# What to produce
From the material below, retype exactly the lines that begin at the line with "cataloged within the" and end after the line with "homepage e può"; pictures stay out of the copy.

# Materials provided
◆ ◆ ◆

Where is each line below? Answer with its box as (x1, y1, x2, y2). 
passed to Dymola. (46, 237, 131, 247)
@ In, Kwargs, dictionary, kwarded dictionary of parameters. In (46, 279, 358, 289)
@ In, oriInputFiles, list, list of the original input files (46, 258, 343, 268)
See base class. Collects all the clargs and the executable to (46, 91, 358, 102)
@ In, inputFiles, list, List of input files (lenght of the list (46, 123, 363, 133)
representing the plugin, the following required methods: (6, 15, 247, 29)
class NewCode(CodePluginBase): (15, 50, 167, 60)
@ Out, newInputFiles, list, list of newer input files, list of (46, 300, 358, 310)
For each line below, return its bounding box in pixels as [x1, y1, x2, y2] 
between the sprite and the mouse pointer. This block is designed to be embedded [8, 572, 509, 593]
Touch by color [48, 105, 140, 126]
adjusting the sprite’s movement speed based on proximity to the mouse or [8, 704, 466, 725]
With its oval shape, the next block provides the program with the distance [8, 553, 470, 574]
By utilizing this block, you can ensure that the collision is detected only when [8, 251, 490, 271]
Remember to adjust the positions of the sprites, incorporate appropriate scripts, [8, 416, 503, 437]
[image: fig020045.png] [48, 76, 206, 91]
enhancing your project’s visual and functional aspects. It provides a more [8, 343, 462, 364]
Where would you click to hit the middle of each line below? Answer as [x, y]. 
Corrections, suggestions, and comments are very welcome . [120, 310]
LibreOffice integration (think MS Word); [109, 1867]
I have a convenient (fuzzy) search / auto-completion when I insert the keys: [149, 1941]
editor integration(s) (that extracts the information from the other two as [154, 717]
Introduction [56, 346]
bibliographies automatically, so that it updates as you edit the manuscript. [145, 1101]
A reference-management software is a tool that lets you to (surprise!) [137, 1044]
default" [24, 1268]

◆ ◆ ◆

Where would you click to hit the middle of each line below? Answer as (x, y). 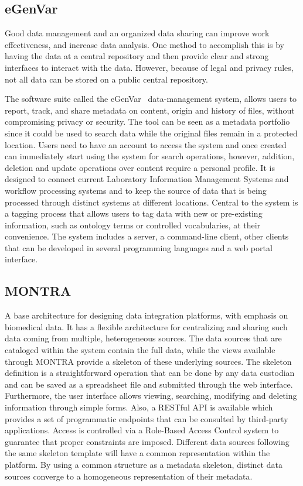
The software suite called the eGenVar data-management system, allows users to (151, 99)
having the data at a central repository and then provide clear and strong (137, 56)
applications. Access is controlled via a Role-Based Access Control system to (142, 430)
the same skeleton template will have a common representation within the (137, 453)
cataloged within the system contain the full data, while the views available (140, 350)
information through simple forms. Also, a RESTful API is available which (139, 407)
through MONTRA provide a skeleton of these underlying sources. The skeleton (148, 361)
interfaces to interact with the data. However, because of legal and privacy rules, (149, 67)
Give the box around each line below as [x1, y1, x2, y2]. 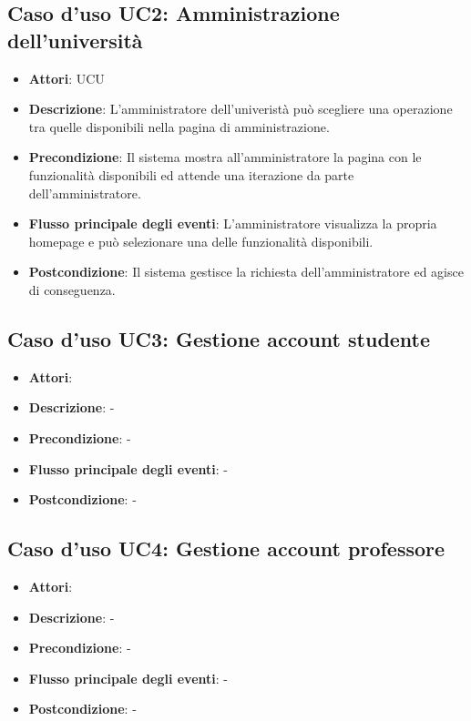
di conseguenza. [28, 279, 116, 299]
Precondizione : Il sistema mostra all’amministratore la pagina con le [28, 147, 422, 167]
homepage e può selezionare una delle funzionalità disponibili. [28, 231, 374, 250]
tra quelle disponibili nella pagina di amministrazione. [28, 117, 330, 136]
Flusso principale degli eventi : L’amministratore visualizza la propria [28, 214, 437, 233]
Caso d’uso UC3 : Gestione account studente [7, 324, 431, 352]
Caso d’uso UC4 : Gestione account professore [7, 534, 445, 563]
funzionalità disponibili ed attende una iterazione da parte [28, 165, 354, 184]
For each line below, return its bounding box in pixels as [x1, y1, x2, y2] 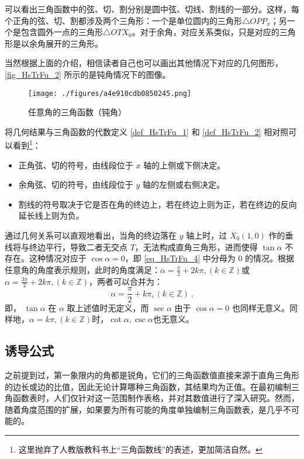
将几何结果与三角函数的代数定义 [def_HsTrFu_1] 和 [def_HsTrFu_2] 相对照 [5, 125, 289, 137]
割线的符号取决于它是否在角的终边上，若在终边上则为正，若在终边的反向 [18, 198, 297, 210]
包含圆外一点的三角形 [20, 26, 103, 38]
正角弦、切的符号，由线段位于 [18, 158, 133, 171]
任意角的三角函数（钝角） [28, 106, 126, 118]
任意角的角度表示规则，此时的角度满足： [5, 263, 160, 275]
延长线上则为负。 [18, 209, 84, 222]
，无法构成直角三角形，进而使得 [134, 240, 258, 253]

◆ ◆ ◆

# Expected answer
cataloged within the system contain the full data, while the views available (140, 350)
information through simple forms. Also, a RESTful API is available which (139, 407)
through MONTRA provide a skeleton of these underlying sources. The skeleton (148, 361)
interfaces to interact with the data. However, because of legal and privacy rules, (149, 67)
Give the box around each line below as [x1, y1, x2, y2]. 
di conseguenza. [28, 279, 116, 299]
Precondizione : Il sistema mostra all’amministratore la pagina con le [28, 147, 422, 167]
homepage e può selezionare una delle funzionalità disponibili. [28, 231, 374, 250]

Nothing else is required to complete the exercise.